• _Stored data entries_
----------

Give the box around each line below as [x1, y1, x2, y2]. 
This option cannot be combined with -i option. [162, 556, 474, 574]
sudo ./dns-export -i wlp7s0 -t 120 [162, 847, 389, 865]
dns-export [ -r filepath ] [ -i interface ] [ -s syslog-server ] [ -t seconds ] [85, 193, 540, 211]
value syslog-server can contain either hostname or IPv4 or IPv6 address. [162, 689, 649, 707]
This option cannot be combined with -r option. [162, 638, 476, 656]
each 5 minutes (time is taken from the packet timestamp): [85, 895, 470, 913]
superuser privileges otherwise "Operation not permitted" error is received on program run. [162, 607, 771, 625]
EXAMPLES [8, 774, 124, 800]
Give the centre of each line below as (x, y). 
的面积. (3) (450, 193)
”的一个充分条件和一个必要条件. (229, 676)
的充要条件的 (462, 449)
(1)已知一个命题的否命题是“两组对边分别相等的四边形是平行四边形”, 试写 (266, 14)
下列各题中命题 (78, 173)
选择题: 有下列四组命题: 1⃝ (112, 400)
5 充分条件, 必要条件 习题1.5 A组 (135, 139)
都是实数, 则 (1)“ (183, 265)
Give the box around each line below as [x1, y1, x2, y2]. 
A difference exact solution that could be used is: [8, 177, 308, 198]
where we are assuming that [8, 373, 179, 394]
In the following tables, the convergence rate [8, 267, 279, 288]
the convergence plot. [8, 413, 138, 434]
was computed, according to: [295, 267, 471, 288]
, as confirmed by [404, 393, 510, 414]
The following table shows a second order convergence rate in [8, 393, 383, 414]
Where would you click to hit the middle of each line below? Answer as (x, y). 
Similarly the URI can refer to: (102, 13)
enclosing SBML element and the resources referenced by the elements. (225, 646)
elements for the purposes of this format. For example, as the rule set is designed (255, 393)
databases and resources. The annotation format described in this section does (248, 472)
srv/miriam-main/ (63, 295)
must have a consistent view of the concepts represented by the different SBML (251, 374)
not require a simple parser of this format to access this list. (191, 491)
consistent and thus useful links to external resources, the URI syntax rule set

----------

• _REQUIRED ACTION_
Lines to set down from above: the line with "This option cannot be combined with -i", the line with "value syslog-server can", and every line between, each exactly as written.

• _SOLUTION TO THE PROBLEM_
This option cannot be combined with -i option. [162, 556, 474, 574]
sudo ./dns-export -i wlp7s0 -t 120 [162, 847, 389, 865]
dns-export [ -r filepath ] [ -i interface ] [ -s syslog-server ] [ -t seconds ] [85, 193, 540, 211]
value syslog-server can contain either hostname or IPv4 or IPv6 address. [162, 689, 649, 707]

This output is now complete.